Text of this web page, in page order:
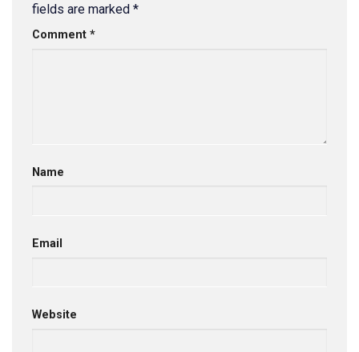
fields are marked *
Comment *
Name
Email
Website
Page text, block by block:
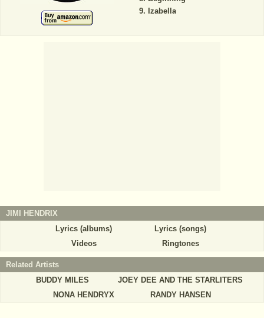
Izabella
JIMI HENDRIX
Lyrics (albums)
Lyrics (songs)
Videos
Ringtones
Related Artists
BUDDY MILES
JOEY DEE AND THE STARLITERS
NONA HENDRYX
RANDY HANSEN
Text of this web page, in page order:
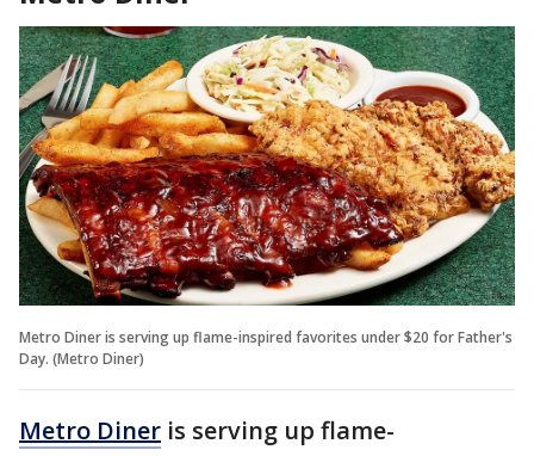
Metro Diner is serving up flame-inspired favorites under $20 for Father's
Day. (Metro Diner)
Metro Diner is serving up flame-
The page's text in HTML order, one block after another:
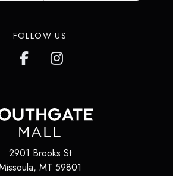
FOLLOW US
2901 Brooks St
, MT 59801
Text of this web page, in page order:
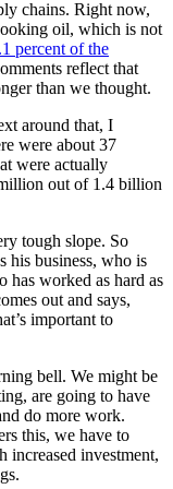
chains. Right now,
oil, which is not
percent of the
reflect that
than we thought.
around that, I
were about 37
were actually
out of 1.4 billion
tough slope. So
his business, who is
has worked as hard as
out and says,
important to
bell. We might be
are going to have
do more work.
this, we have to
increased investment,
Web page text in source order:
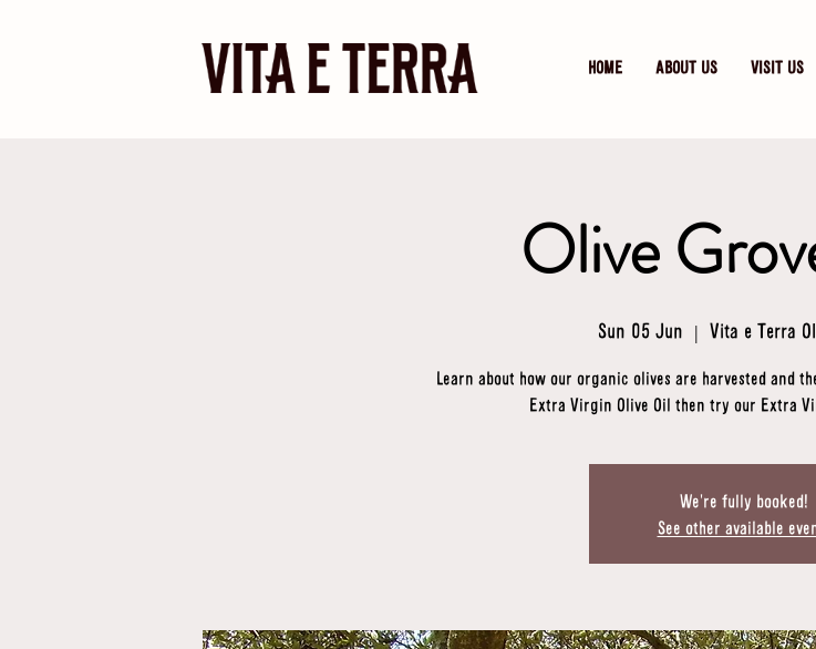
HOME ABOUT US VISIT US
Olive
Sun 05 Jun
  |
Vita e Terra
Learn about how our organic olives are harvested and
Extra Virgin Olive Oil then try our Extra
We're fully booked!
See other available
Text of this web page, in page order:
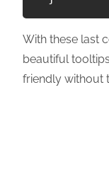
With these last
beautiful
friendly without
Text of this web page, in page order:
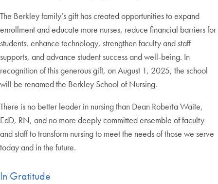
The Berkley family’s gift has created opportunities to expand
enrollment and educate more nurses, reduce financial barriers for
students, enhance technology, strengthen faculty and staff
supports, and advance student success and well-being. In
recognition of this generous gift, on August 1, 2025, the school
will be renamed the Berkley School of Nursing.
There is no better leader in nursing than Dean Roberta Waite,
EdD, RN, and no more deeply committed ensemble of faculty
and staff to transform nursing to meet the needs of those we serve
today and in the future.
In Gratitude
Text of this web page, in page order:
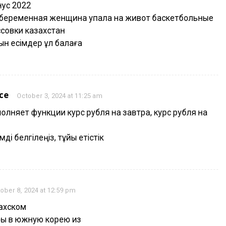
2022
женщина упала на живот баскетбольные
казахстан
есімдер ұл балаға
October 3, 2024 at 11:25 am
функции курс рубля на завтра, курс рубля на
белгілеңіз, тұйық етістік
8, 2024 at 12:59 pm
в южную корею из
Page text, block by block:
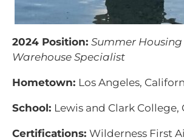
2024 Position: Summer
Warehouse Specialist
Hometown: Los Angeles,
School: Lewis and Clark College,
Certifications: Wilderness First
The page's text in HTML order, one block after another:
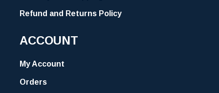
Refund and Returns Policy
ACCOUNT
My Account
Orders
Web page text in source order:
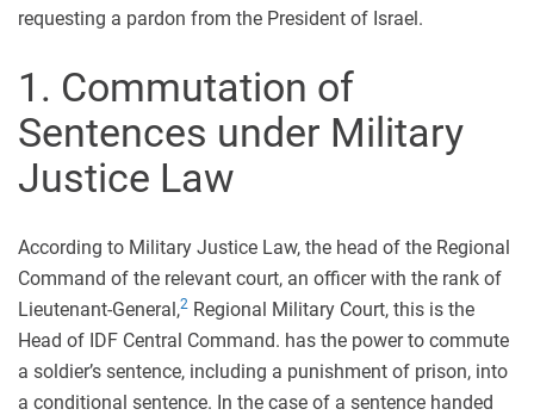
requesting a pardon from the President of Israel.
1. Commutation of
Sentences under Military
Justice Law
According to Military Justice Law, the head of the Regional
Command of the relevant court, an officer with the rank of
Lieutenant-General,2 Regional Military Court, this is the
Head of IDF Central Command. has the power to commute
a soldier’s sentence, including a punishment of prison, into
a conditional sentence. In the case of a sentence handed
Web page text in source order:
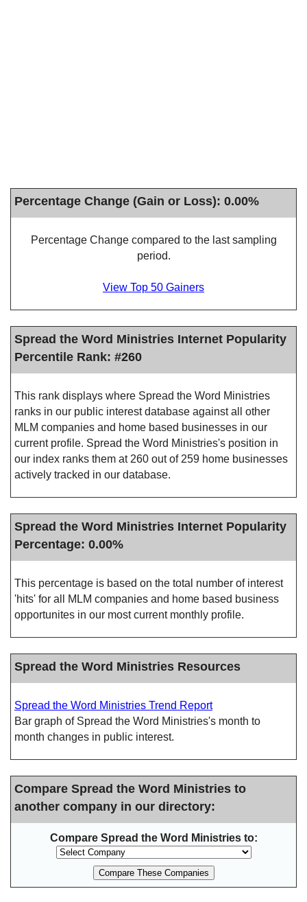
Percentage Change (Gain or Loss): 0.00%
Percentage Change compared to the last sampling
period.
View Top 50 Gainers
Spread the Word Ministries Internet Popularity
Percentile Rank: #260
This rank displays where Spread the Word Ministries
ranks in our public interest database against all other
MLM companies and home based businesses in our
current profile. Spread the Word Ministries's position in
our index ranks them at 260 out of 259 home businesses
actively tracked in our database.
Spread the Word Ministries Internet Popularity
Percentage: 0.00%
This percentage is based on the total number of interest
'hits' for all MLM companies and home based business
opportunites in our most current monthly profile.
Spread the Word Ministries Resources
Spread the Word Ministries Trend Report
Bar graph of Spread the Word Ministries's month to
month changes in public interest.
Compare Spread the Word Ministries to
another company in our directory:
Compare Spread the Word Ministries to:
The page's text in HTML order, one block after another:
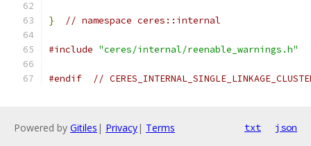
} // namespace ceres::internal
#include "ceres/internal/reenable_warnings.h"
#endif //
Powered by Gitiles | Privacy| Terms txt json
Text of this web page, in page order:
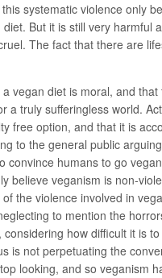
systematic violence only
But it is still very harmful
The fact that there are
vegan diet is moral, and
a truly sufferingless world.
free option, and that it is
to the general public
convince humans to go
believe veganism is non-
the violence involved in
to mention the
how difficult it is
is not perpetuating the
looking, and so veganism
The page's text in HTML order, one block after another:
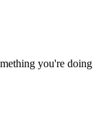
you're doing
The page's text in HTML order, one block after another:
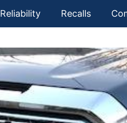
Reliability Recalls
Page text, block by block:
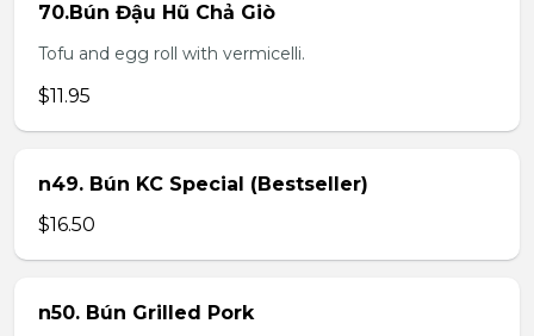
70.Bún Đậu Hũ Chả Giò
Tofu and egg roll with vermicelli.
$11.95
n49. Bún KC Special (Bestseller)
$16.50
n50. Bún Grilled Pork
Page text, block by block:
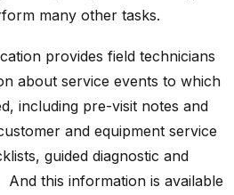
many other tasks.
provides field technicians
about service events to which
including pre-visit notes and
and equipment service
guided diagnostic and
this information is available
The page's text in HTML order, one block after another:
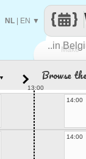
Make
..in
NL EN ▼
Browse
13:00
14:00
14:00
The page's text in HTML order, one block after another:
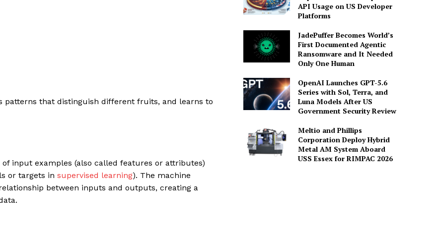
patterns that distinguish different fruits, and learns to
input examples (also called features or attributes)
or targets in supervised learning). The machine
between inputs and outputs, creating a
API Usage on US Developer
Platforms
JadePuffer Becomes World’s
First Documented Agentic
Ransomware and It Needed
Only One Human
OpenAI Launches GPT-5.6
Series with Sol, Terra, and
Luna Models After US
Government Security Review
Meltio and Phillips
Corporation Deploy Hybrid
Metal AM System Aboard
USS Essex for RIMPAC 2026
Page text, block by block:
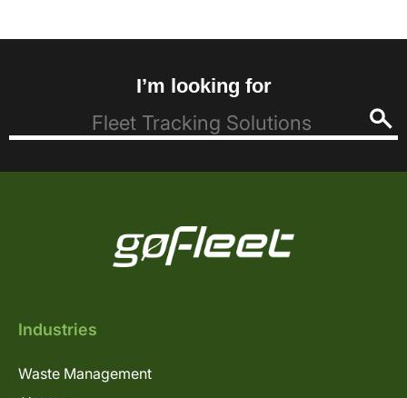
I’m looking for
Industries
Waste Management
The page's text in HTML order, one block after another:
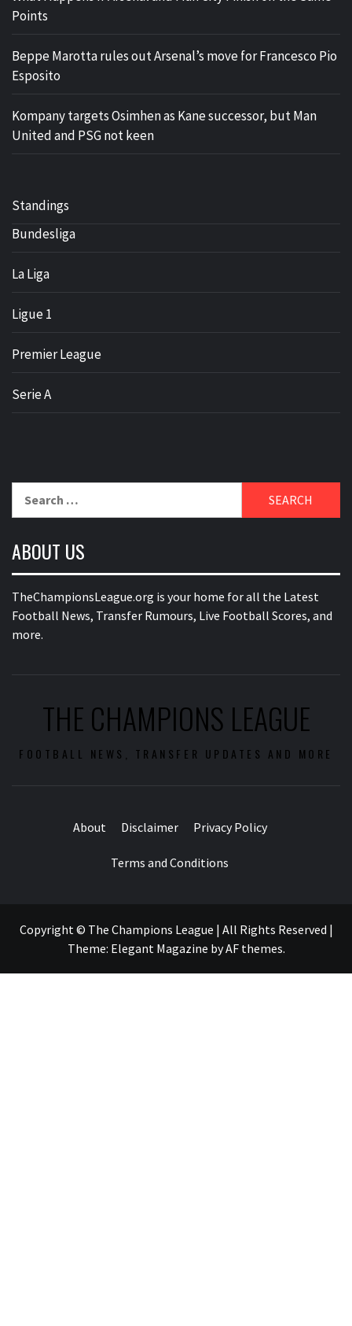
Points
Beppe Marotta rules out Arsenal’s move for Francesco Pio
Esposito
Kompany targets Osimhen as Kane successor, but Man
United and PSG not keen
Standings
Bundesliga
La Liga
Ligue 1
Premier League
Serie A
for:
ABOUT US
TheChampionsLeague.org is your home for all the Latest
Football News, Transfer Rumours, Live Football Scores, and
more.
THE CHAMPIONS LEAGUE
FOOTBALL NEWS, TRANSFER UPDATES AND MORE
About Disclaimer Privacy Policy
Terms and Conditions
Copyright © The Champions League | All Rights Reserved |
Theme: Elegant Magazine byAF themes.
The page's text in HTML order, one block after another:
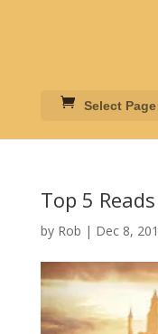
********************
**Your task**
All the lines above must be written out exactly, without a single picture.

**Expected answer**
Text of this web page, in page order:
fields are marked *
Comment *
Name
Email
Website
Page text, block by block:
Izabella
JIMI HENDRIX
Lyrics (albums)
Lyrics (songs)
Videos
Ringtones
Related Artists
BUDDY MILES
JOEY DEE AND THE STARLITERS
NONA HENDRYX
RANDY HANSEN
Text of this web page, in page order:
Metro Diner is serving up flame-inspired favorites under $20 for Father's
Day. (Metro Diner)
Metro Diner is serving up flame-
The page's text in HTML order, one block after another:
FOLLOW US
2901 Brooks St
, MT 59801
Text of this web page, in page order:
chains. Right now,
oil, which is not
percent of the
reflect that
than we thought.
around that, I
were about 37
were actually
out of 1.4 billion
tough slope. So
his business, who is
has worked as hard as
out and says,
important to
bell. We might be
are going to have
do more work.
this, we have to
increased investment,
Web page text in source order:
HOME ABOUT US VISIT US
Olive
Sun 05 Jun
  |
Vita e Terra
Learn about how our organic olives are harvested and
Extra Virgin Olive Oil then try our Extra
We're fully booked!
See other available
Text of this web page, in page order:
With these last
beautiful
friendly without
Text of this web page, in page order:
The Berkley family’s gift has created opportunities to expand
enrollment and educate more nurses, reduce financial barriers for
students, enhance technology, strengthen faculty and staff
supports, and advance student success and well-being. In
recognition of this generous gift, on August 1, 2025, the school
will be renamed the Berkley School of Nursing.
There is no better leader in nursing than Dean Roberta Waite,
EdD, RN, and no more deeply committed ensemble of faculty
and staff to transform nursing to meet the needs of those we serve
today and in the future.
In Gratitude
Text of this web page, in page order:
2022
женщина упала на живот баскетбольные
казахстан
есімдер ұл балаға
October 3, 2024 at 11:25 am
функции курс рубля на завтра, курс рубля на
белгілеңіз, тұйық етістік
8, 2024 at 12:59 pm
в южную корею из
Page text, block by block:
2024 Position: Summer
Warehouse Specialist
Hometown: Los Angeles,
School: Lewis and Clark College,
Certifications: Wilderness First
The page's text in HTML order, one block after another:
Refund and Returns Policy
ACCOUNT
My Account
Orders
Web page text in source order:
requesting a pardon from the President of Israel.
1. Commutation of
Sentences under Military
Justice Law
According to Military Justice Law, the head of the Regional
Command of the relevant court, an officer with the rank of
Lieutenant-General,2 Regional Military Court, this is the
Head of IDF Central Command. has the power to commute
a soldier’s sentence, including a punishment of prison, into
a conditional sentence. In the case of a sentence handed
Web page text in source order:
Percentage Change (Gain or Loss): 0.00%
Percentage Change compared to the last sampling
period.
View Top 50 Gainers
Spread the Word Ministries Internet Popularity
Percentile Rank: #260
This rank displays where Spread the Word Ministries
ranks in our public interest database against all other
MLM companies and home based businesses in our
current profile. Spread the Word Ministries's position in
our index ranks them at 260 out of 259 home businesses
actively tracked in our database.
Spread the Word Ministries Internet Popularity
Percentage: 0.00%
This percentage is based on the total number of interest
'hits' for all MLM companies and home based business
opportunites in our most current monthly profile.
Spread the Word Ministries Resources
Spread the Word Ministries Trend Report
Bar graph of Spread the Word Ministries's month to
month changes in public interest.
Compare Spread the Word Ministries to
another company in our directory:
Compare Spread the Word Ministries to:
The page's text in HTML order, one block after another:
} // namespace ceres::internal
#include "ceres/internal/reenable_warnings.h"
#endif //
Powered by Gitiles | Privacy| Terms txt json
Text of this web page, in page order:
systematic violence only
But it is still very harmful
The fact that there are
vegan diet is moral, and
a truly sufferingless world.
free option, and that it is
to the general public
convince humans to go
believe veganism is non-
the violence involved in
to mention the
how difficult it is
is not perpetuating the
looking, and so veganism
The page's text in HTML order, one block after another:
you're doing
The page's text in HTML order, one block after another:
Reliability Recalls
Page text, block by block:
70.Bún Đậu Hũ Chả Giò
Tofu and egg roll with vermicelli.
$11.95
n49. Bún KC Special (Bestseller)
$16.50
n50. Bún Grilled Pork
Page text, block by block:
many other tasks.
provides field technicians
about service events to which
including pre-visit notes and
and equipment service
guided diagnostic and
this information is available
The page's text in HTML order, one block after another:
Make
..in
NL EN ▼
Browse
13:00
14:00
14:00
The page's text in HTML order, one block after another:
patterns that distinguish different fruits, and learns to
input examples (also called features or attributes)
or targets in supervised learning). The machine
between inputs and outputs, creating a
API Usage on US Developer
Platforms
JadePuffer Becomes World’s
First Documented Agentic
Ransomware and It Needed
Only One Human
OpenAI Launches GPT-5.6
Series with Sol, Terra, and
Luna Models After US
Government Security Review
Meltio and Phillips
Corporation Deploy Hybrid
Metal AM System Aboard
USS Essex for RIMPAC 2026
Page text, block by block:
I’m looking for
Industries
Waste Management
The page's text in HTML order, one block after another:
Points
Beppe Marotta rules out Arsenal’s move for Francesco Pio
Esposito
Kompany targets Osimhen as Kane successor, but Man
United and PSG not keen
Standings
Bundesliga
La Liga
Ligue 1
Premier League
Serie A
for:
ABOUT US
TheChampionsLeague.org is your home for all the Latest
Football News, Transfer Rumours, Live Football Scores, and
more.
THE CHAMPIONS LEAGUE
FOOTBALL NEWS, TRANSFER UPDATES AND MORE
About Disclaimer Privacy Policy
Terms and Conditions
Copyright © The Champions League | All Rights Reserved |
Theme: Elegant Magazine byAF themes.
The page's text in HTML order, one block after another:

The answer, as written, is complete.